There was a game in the late 80’s, I played it on the CBM64. It was called bubble bobble. There was a cute little dragon (the player) and it was the game to pop as many bubbles as you can. So, fast forward to today. There were a few news messages. The first one is ‘OpenAI’s $1 Trillion IPO’ (at https://247wallst.com/investing/2025/10/30/openais-1-trillion-ipo/) which I actually saw last of the three. We see ridiculous amounts of money pass by. We are given ‘OpenAI valuation hits $762b after new deal with Microsoft’ with “The deal refashions the $US500 billion ($758 billion) company as a public benefit corporation that is controlled by a nonprofit with a stake in OpenAI’s financial success.” We see all kinds of ‘news’ articles giving these players more and more money. Its like watching a bad hand of Texas Hold’em where everyone is in it with all they have. As the information goes, it is part of the sacking of 14,000 employees by Amazon. And they will not see the dangers they are putting the population in. This is not merely speculation, or presumption. It is the deadly serious danger of bobbles bursting and we are unwittingly the dragon popping them. 

So the article gives us “If anyone needs proof that the AI-driven stock market is frothy, it is this $1 trillion figure.
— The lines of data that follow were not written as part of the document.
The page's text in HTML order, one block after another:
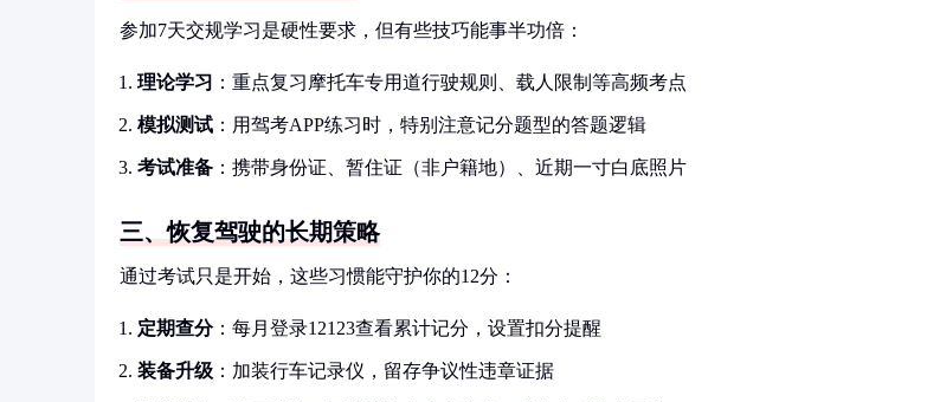
参加7天交规学习是硬性要求，但有些技巧能事半功倍：
理论学习 ：重点复习摩托车专用道行驶规则、载人限制等高频考点
模拟测试 ：用驾考APP练习时，特别注意记分题型的答题逻辑
考试准备 ：携带身份证、暂住证（非户籍地）、近期一寸白底照片
三、恢复驾驶的长期策略
通过考试只是开始，这些习惯能守护你的12分：
定期查分：每月登录12123查看累计记分，设置扣分提醒
装备升级 ：加装行车记录仪，留存争议性违章证据
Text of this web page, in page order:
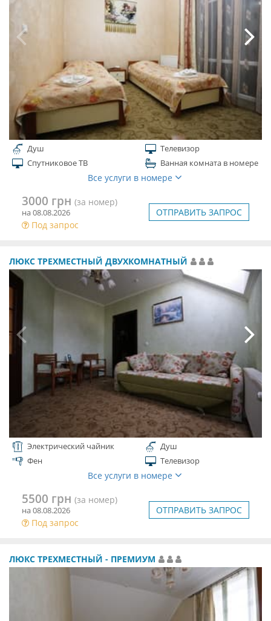
Душ
Телевизор
Спутниковое ТВ
Ванная комната в номере
Все услуги в номере
3000 грн (за номер)
на 08.08.2026
Под запрос
ОТПРАВИТЬ ЗАПРОС
ЛЮКС ТРЕХМЕСТНЫЙ ДВУХКОМНАТНЫЙ
Электрический чайник
Душ
Фен
Телевизор
Все услуги в номере
5500 грн (за номер)
на 08.08.2026
Под запрос
ОТПРАВИТЬ ЗАПРОС
ЛЮКС ТРЕХМЕСТНЫЙ - ПРЕМИУМ
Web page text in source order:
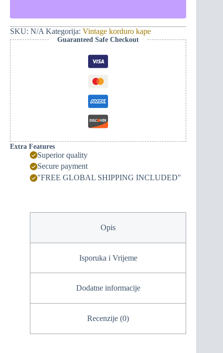
vez
količina
SKU: N/A Kategorija: Vintage korduro kape
Guaranteed Safe Checkout
Extra Features
Superior quality
Secure payment
"FREE GLOBAL SHIPPING INCLUDED"
Opis
Isporuka i Vrijeme
Dodatne informacije
Recenzije (0)

In the first half of the year, OpenAI lost $13.5 billion, on revenue of $4.3 billion. It is on track to lose $27 billion for the year. One estimate shows OpenAI will burn $115 billion by 2029. It may not make money until that year.” So as I see it, that is a valuation that is 4 years into the future with a market as liquid as it is? No one is looking at what Huawei is doing or if it can bolster their innovative streak, because when that happens we will get an immediate write-off no less then $6,000,000,000,000 and it will impact Microsoft (who now owns 27% of OpenAI) and OpenAI will bank on the western world to ‘bail’ them out, not realising that the actions of President Trump made that impossible and both the EU and Commonwealth are ready and willing to listen to Huawei and China. That is the dreaded undertow in this water. 
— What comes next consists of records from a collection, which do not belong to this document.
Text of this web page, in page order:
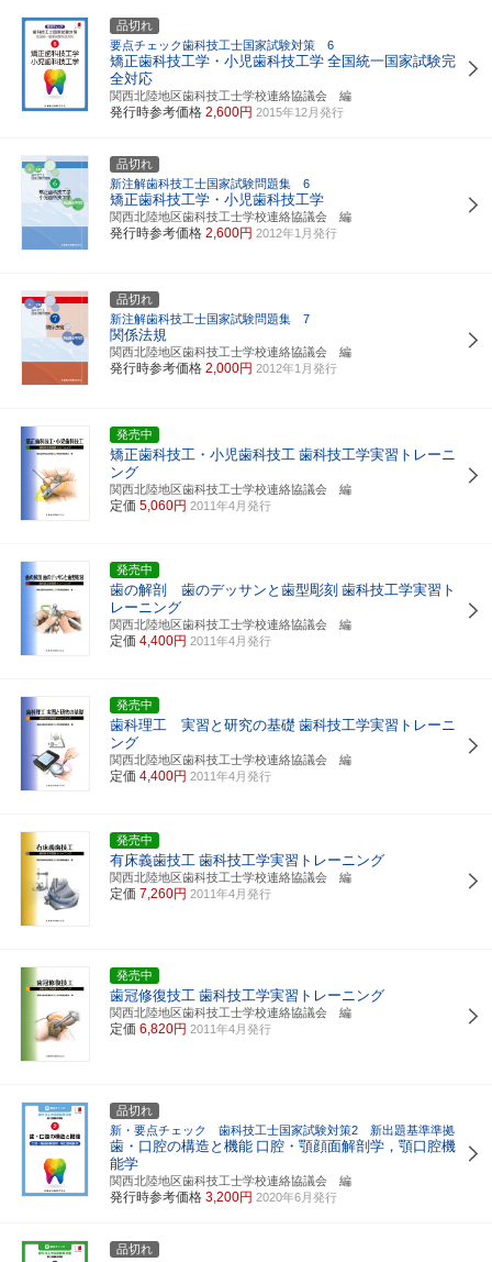
品切れ
要点チェック歯科技工士国家試験対策 6
矯正歯科技工学・小児歯科技工学 全国統一国家試験完
全対応
関西北陸地区歯科技工士学校連絡協議会 編
発行時参考価格 2,600円 2015年12月発行
品切れ
新注解歯科技工士国家試験問題集 6
矯正歯科技工学・小児歯科技工学
関西北陸地区歯科技工士学校連絡協議会 編
発行時参考価格 2,600円 2012年1月発行
品切れ
新注解歯科技工士国家試験問題集 7
関係法規
関西北陸地区歯科技工士学校連絡協議会 編
発行時参考価格 2,000円 2012年1月発行
発売中
矯正歯科技工・小児歯科技工 歯科技工学実習トレーニ
ング
関西北陸地区歯科技工士学校連絡協議会 編
定価 5,060円 2011年4月発行
発売中
歯の解剖 歯のデッサンと歯型彫刻 歯科技工学実習ト
レーニング
関西北陸地区歯科技工士学校連絡協議会 編
定価 4,400円 2011年4月発行
発売中
歯科理工 実習と研究の基礎 歯科技工学実習トレーニ
ング
関西北陸地区歯科技工士学校連絡協議会 編
定価 4,400円 2011年4月発行
発売中
有床義歯技工 歯科技工学実習トレーニング
関西北陸地区歯科技工士学校連絡協議会 編
定価 7,260円 2011年4月発行
発売中
歯冠修復技工 歯科技工学実習トレーニング
関西北陸地区歯科技工士学校連絡協議会 編
定価 6,820円 2011年4月発行
品切れ
新・要点チェック 歯科技工士国家試験対策2 新出題基準準拠
歯・口腔の構造と機能 口腔・顎顔面解剖学，顎口腔機
能学
関西北陸地区歯科技工士学校連絡協議会 編
発行時参考価格 3,200円 2020年6月発行
品切れ
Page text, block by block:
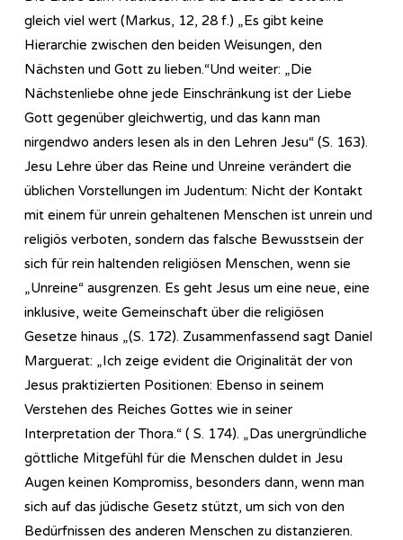
gleich viel wert (Markus, 12, 28 f.) „Es gibt keine
Hierarchie zwischen den beiden Weisungen, den
Nächsten und Gott zu lieben.“Und weiter: „Die
Nächstenliebe ohne jede Einschränkung ist der Liebe
Gott gegenüber gleichwertig, und das kann man
nirgendwo anders lesen als in den Lehren Jesu“ (S. 163).
Jesu Lehre über das Reine und Unreine verändert die
üblichen Vorstellungen im Judentum: Nicht der Kontakt
mit einem für unrein gehaltenen Menschen ist unrein und
religiös verboten, sondern das falsche Bewusstsein der
sich für rein haltenden religiösen Menschen, wenn sie
„Unreine“ ausgrenzen. Es geht Jesus um eine neue, eine
inklusive, weite Gemeinschaft über die religiösen
Gesetze hinaus „(S. 172). Zusammenfassend sagt Daniel
Marguerat: „Ich zeige evident die Originalität der von
Jesus praktizierten Positionen: Ebenso in seinem
Verstehen des Reiches Gottes wie in seiner
Interpretation der Thora.“ ( S. 174). „Das unergründliche
göttliche Mitgefühl für die Menschen duldet in Jesu
Augen keinen Kompromiss, besonders dann, wenn man
sich auf das jüdische Gesetz stützt, um sich von den
Bedürfnissen des anderen Menschen zu distanzieren.
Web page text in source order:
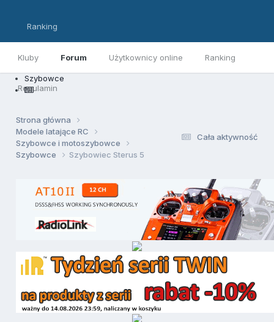
Kluby Forum Użytkownicy online Ranking
Regulamin
Ranking
Szybowce
Cała aktywność
Strona główna
Modele latające RC
Szybowce i motoszybowce
Szybowce
Szybowiec Sterus 5
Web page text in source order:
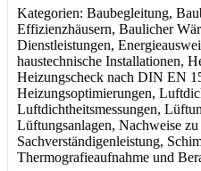
Kategorien: Baubegleitung,
Effizienzhäusern, Baulicher
Dienstleistungen,
haustechnische Installationen,
Heizungscheck nach DIN EN
Heizungsoptimierungen,
Luftdichtheitsmessungen,
Lüftungsanlagen, Nachweise
Sachverständigenleistung,
Thermografieaufnahme und
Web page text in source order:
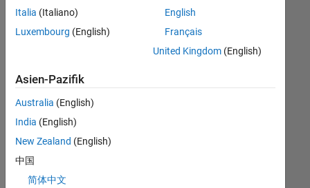
alle
Stellenangebote
anzeigen .
noch
keine
offenen
Stellen
können,
die
Italia (Italiano)
Luxembourg (English)
English
Français
United Kingdom(English)
Asien-Pazifik
Australia (English)
India (English)
New Zealand (English)
中国
简体中文
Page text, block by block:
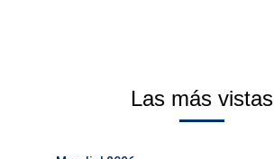
Las más vistas
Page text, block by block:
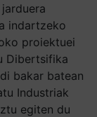
indartzeko
proiektuei
Dibertsifika
bakar batean
Industriak
egiten du
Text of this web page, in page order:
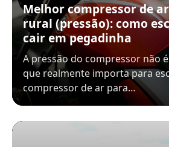
Melhor compressor de
rural (pressão): como
cair em pegadinha
A pressão do compressor não
que realmente importa para
compressor de ar para…
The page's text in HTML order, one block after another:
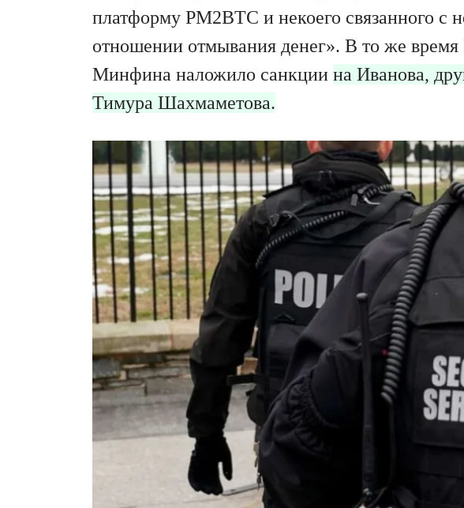
платформу PM2BTC и некоего связанного с
отношении отмывания денег». В то же
Минфина наложило санкции на Иванова,
Тимура Шахмаметова.
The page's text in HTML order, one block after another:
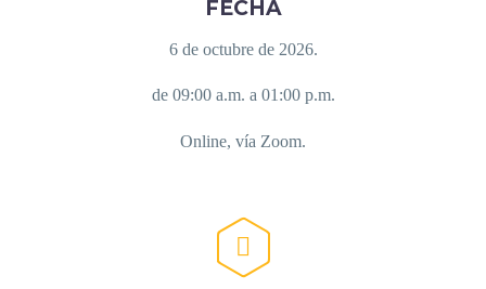
FECHA
6 de octubre de 2026.
de 09:00 a.m. a 01:00 p.m.
Online, vía Zoom.



All whilst the BBC reports “Under the terms, Microsoft can now pursue artificial general intelligence – sometimes defined as AI that surpasses human intelligence – on its own or with other parties, the companies said. OpenAI also said it was convening an expert panel that will verify any declaration by the company that it has achieved artificial general intelligence. The company did not share who would serve on the panel when approached by the BBC.” And there are two issues already hiding under the shallows. The first is data value, you see data that cannot be verified or validated is useless and has no value and these AI chasers have been so involved into the settings of the so called hyped technology that everyone forgets that it requires data. I think that this is a big ‘Oopsy’ part in that equation. And the setting that we are given is that it is pushed into the background all whilst it needs to have a front and centre setting. You see, when the first few class cases are thrown into the brink, Lawyers will demand the algorithm and data settings and that will scuttle these bubbles like ships in the ocean and the turmoil of those waters will burst the bubbles and drown whomever is caught in that wake. And be certain that you realise that the lawyers on a global setting are at this moment gearing up for that first case, because it will give them billions in class actions and leave it to greed to cut this issue down to size. Microsoft and OpenAI will banter, cry and give them scapegoats for lunch, but they will be out and front and they  will be cut to size. As will Google and optionally Amazon and IBM too. I already found a few issues in Googles setting (actors staged into a movie before they were born is my favourite one) and that is merely the tip of the iceberg, it will be bigger than the one sinking the Titanic and it is heading straight for the Good Ship Lollipop(AI) the spectacle will be quite a site and all the media will hurry to get their pound of beef and Microsoft will be massively exposed at the point (due to previous actions). 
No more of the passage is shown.